Sunday was far from perfect, I think anyone on the roster or coaching staff would tell you that. Anytime you’re able to get a win over a division rival though, regardless of their record or standing within the NFC East, it feels great the next day. There were a lot of good things to take away from the win over the Giants and with a Tampa Bay Buccaneers team that is better than their record suggests (especially on defense), on the horizon, we’ve got a ton to break down.

First, I wanted to take a closer look at the touchdown pass from Nick Foles to Brent Celek. It was a "sudden change" situation for the offense, having just gotten the ball back off of Mychal Kendricks’ interception off Eli Manning, and Chip Kelly wanted to strike with a "shot play" on first down.

Let’s start with the end zone angle. From the jump, it looks like it will be a stretch play to the outside, with Nick Foles under center in a "12 personnel" look with one back (LeSean McCoy) and two tight ends to the left (Brent Celek and James Casey). As a side note, we saw a lot more two-tight end sets against New York than we have seen throughout the previous four games.

From the sideline, we see DeSean Jackson will be running a crossing route across the middle of the field. From the start of the play, this will also have a look of a run play, with Jackson coming down on a crack block.
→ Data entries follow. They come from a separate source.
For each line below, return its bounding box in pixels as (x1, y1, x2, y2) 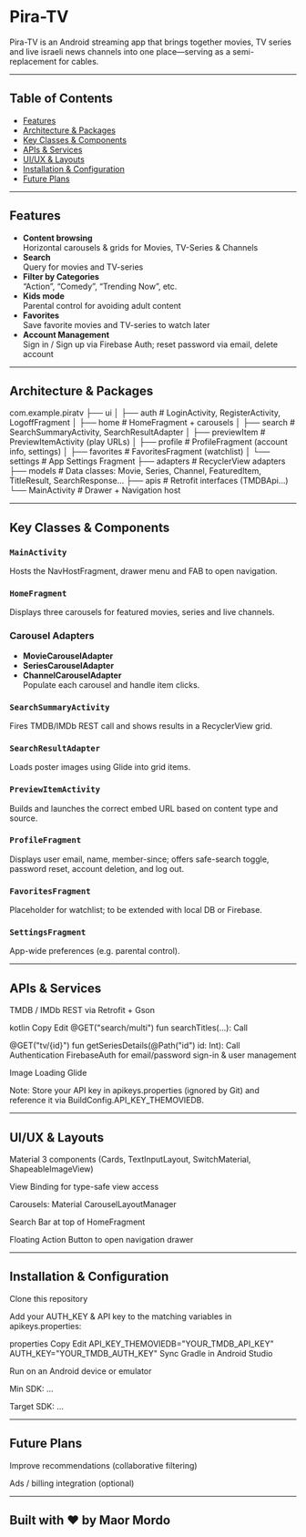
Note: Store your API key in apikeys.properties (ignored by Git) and (9, 1085, 260, 1096)
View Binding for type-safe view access (9, 1182, 159, 1193)
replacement (9, 56, 57, 67)
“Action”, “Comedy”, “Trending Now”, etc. (22, 281, 178, 292)
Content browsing (22, 232, 93, 243)
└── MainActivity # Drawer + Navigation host (9, 485, 181, 496)
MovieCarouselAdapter (22, 650, 114, 661)
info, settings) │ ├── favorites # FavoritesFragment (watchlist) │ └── (9, 446, 270, 457)
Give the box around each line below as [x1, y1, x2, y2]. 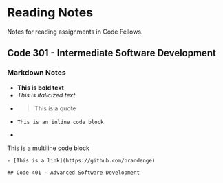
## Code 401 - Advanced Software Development [7, 169, 140, 176]
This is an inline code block [17, 119, 105, 125]
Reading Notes [7, 5, 94, 21]
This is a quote [34, 104, 76, 112]
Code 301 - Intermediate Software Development [7, 47, 217, 59]
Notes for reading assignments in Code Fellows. [7, 27, 143, 36]
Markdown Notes [7, 68, 67, 77]
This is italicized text [17, 90, 76, 99]
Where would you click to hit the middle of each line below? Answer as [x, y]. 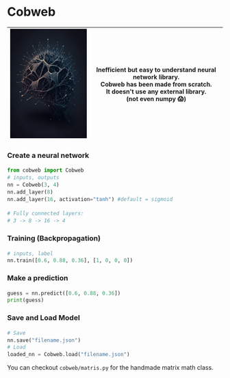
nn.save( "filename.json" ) [44, 340]
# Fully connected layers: [46, 214]
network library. [156, 77]
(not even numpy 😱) [156, 99]
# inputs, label [30, 254]
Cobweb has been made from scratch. [156, 84]
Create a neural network [48, 155]
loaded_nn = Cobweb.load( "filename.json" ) [68, 355]
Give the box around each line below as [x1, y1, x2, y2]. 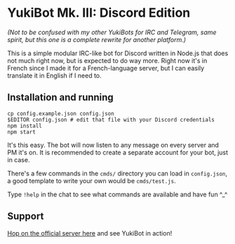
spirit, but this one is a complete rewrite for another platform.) [7, 35, 187, 43]
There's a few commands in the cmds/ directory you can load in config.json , [7, 169, 228, 178]
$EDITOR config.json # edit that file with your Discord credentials [7, 116, 215, 123]
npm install [7, 122, 42, 129]
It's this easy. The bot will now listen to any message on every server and [7, 141, 220, 149]
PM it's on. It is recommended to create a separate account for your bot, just [7, 148, 229, 157]
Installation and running [7, 92, 114, 103]
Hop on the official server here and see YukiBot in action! [7, 229, 173, 237]
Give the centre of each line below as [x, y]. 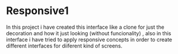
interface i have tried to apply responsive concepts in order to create [89, 39]
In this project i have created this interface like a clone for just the [85, 27]
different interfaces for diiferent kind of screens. [64, 46]
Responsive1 [38, 11]
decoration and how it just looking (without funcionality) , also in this [89, 33]
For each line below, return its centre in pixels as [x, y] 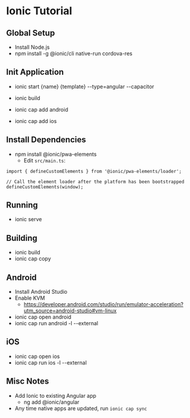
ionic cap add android [41, 109]
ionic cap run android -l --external [56, 323]
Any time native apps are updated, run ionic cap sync [81, 408]
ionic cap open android [43, 317]
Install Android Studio [41, 292]
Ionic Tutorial [39, 11]
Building [22, 238]
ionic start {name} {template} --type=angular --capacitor [84, 86]
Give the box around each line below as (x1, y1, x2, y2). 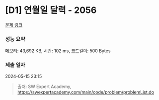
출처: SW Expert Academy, (17, 83, 72, 90)
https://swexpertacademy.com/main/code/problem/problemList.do (17, 89, 155, 95)
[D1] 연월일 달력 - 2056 (5, 4, 97, 16)
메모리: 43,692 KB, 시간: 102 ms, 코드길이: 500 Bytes (5, 48, 111, 54)
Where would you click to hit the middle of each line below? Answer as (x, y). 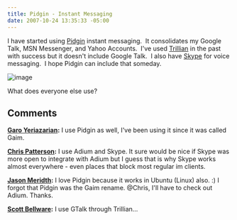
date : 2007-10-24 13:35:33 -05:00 (59, 21)
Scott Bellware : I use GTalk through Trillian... (73, 209)
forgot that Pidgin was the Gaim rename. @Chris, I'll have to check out (110, 188)
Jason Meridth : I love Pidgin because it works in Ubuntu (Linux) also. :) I (114, 180)
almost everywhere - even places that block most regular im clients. (106, 167)
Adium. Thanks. (30, 195)
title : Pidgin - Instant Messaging (60, 14)
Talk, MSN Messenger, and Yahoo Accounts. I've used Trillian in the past (114, 48)

All three Giants linebackers bite on the run action. It was a great job by the offensive line selling the run, and Foles did a great job carrying out his fake on the rollout.

The fact that the Giants sold so hard on the run allowed Celek, who was delaying his release by acting as a blocker in the beginning of the play, to create separation as he starts his vertical route. You can see the linebacker to his left is already in a bad position to make up for lost ground in coverage.
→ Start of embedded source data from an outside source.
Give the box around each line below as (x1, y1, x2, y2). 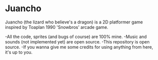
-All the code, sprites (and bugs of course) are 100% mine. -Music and (5, 34, 147, 40)
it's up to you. (5, 49, 33, 55)
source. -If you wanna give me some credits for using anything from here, (5, 44, 154, 50)
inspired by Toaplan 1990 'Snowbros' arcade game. (5, 24, 109, 30)
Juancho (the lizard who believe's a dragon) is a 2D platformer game (5, 19, 143, 25)
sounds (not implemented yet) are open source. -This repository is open (5, 39, 150, 44)
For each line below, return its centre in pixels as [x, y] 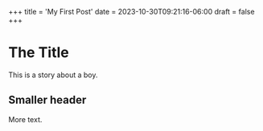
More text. [25, 119]
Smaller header [47, 100]
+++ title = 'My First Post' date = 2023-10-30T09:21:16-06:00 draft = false [131, 12]
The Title [39, 53]
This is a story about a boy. [53, 75]
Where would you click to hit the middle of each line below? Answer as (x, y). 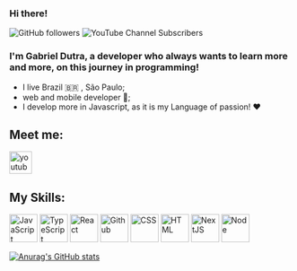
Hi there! (29, 13)
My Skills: (37, 197)
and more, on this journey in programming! (104, 67)
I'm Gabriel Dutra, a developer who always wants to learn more (149, 57)
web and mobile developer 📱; (76, 97)
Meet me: (36, 134)
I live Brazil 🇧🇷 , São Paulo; (74, 87)
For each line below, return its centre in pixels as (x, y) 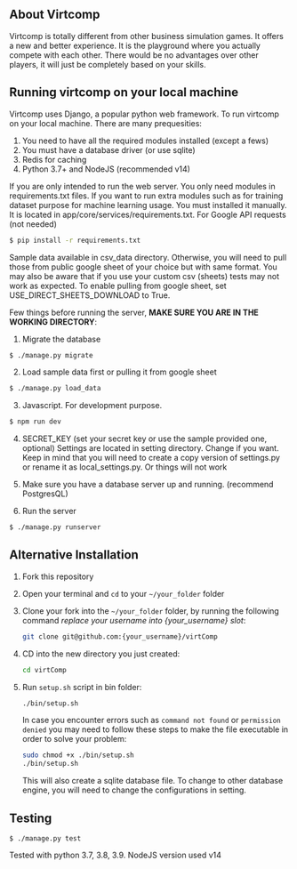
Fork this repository (58, 576)
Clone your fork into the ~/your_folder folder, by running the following (151, 611)
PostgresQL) (45, 494)
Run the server (49, 511)
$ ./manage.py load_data (55, 389)
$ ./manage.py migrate (51, 355)
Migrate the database (61, 339)
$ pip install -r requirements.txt (75, 240)
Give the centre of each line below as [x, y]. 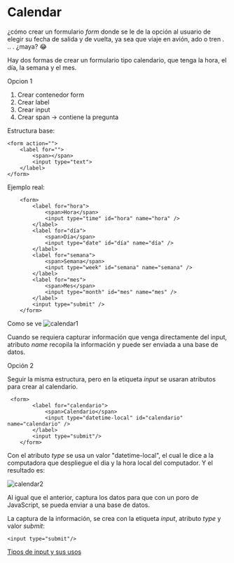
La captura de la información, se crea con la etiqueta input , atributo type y [114, 518]
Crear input [34, 109]
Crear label [33, 102]
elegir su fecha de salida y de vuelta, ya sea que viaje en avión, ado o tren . [116, 39]
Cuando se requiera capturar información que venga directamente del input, [117, 337]
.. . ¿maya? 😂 [27, 46]
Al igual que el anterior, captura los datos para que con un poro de [103, 497]
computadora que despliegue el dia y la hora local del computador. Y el [110, 463]
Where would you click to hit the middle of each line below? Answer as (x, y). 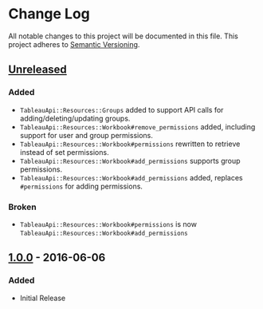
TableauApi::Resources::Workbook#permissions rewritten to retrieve (130, 144)
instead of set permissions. (64, 152)
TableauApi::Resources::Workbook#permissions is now (108, 224)
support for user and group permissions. (86, 135)
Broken (23, 207)
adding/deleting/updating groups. (75, 118)
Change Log (49, 14)
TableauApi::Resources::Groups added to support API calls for (122, 109)
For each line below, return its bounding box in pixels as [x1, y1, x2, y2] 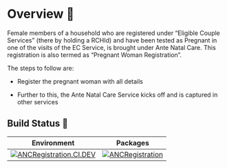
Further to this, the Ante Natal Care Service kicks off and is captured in [17, 91, 218, 99]
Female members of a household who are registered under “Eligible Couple [7, 29, 220, 37]
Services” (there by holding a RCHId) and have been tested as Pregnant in [7, 36, 217, 44]
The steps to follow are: [7, 64, 74, 72]
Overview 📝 [7, 6, 74, 22]
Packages [116, 138, 149, 147]
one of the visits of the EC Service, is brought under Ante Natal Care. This [7, 43, 217, 51]
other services [17, 97, 58, 106]

As they were for almost the entire day, the Giants were playing with one single-high safety. On this play, you see the safety's eyes are squared in on Jackson, who was coming across the field. He has no idea that Celek is running into the open void on the back side, and even if he did, he is in no position to cover it.

Foles made a fantastic throw. Dropping the ball in only where Celek could get it over top of the coverage. Give credit to Celek as well, who came down with a tough grab in a clutch moment that gave the Eagles the lead for good. What an example of a great playcall by Chip Kelly and great execution by all 11 players on the field.

A NEW WRINKLE

Throughout the 2013 season, we’ve seen the Eagles utilize the sweep play from week to week with great success. Whether it be with LeSean McCoy or Bryce Brown, from a balanced or unbalanced line, with a lead or coming from behind, this has been one of the key run plays since Week 1 in Washington. This week, Kelly used the sweep again, but this time with a new look.
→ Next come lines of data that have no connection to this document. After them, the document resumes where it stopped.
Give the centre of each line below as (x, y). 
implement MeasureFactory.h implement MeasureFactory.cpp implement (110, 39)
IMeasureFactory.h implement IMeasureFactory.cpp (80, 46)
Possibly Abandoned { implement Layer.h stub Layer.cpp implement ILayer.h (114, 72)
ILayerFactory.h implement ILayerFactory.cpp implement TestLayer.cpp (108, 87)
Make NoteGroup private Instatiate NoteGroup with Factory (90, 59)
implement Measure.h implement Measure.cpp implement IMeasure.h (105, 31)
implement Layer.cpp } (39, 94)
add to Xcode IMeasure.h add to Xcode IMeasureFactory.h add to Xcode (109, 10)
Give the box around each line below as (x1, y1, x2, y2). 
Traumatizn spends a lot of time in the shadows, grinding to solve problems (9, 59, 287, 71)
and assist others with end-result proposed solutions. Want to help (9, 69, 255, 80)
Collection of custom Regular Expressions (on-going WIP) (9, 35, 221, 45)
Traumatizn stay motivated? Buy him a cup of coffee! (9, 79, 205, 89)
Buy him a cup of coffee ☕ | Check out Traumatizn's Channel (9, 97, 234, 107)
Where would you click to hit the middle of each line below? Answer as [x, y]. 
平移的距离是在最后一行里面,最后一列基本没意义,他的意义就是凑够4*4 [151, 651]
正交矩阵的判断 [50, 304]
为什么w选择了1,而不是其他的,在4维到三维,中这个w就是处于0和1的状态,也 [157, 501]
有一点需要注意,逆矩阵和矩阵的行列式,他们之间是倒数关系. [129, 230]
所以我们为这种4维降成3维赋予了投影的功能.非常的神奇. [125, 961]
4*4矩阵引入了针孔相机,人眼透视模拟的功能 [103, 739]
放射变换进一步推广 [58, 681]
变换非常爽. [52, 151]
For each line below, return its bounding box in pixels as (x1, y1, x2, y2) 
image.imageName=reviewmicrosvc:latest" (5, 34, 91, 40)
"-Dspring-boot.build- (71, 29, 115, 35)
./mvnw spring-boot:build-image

It’s second-and-10 from the Giants' 15-yard line midway through the second quarter. The Eagles are lined up with three receivers to the left with Celek at the bottom of the screen and Vick in the shotgun with McCoy to his left. Before the snap, you see Vick motion McCoy to the left of the formation, carrying linebacker Spencer Paysinger with him. All this does is create more space for the play to develop by removing two bodies from the fold.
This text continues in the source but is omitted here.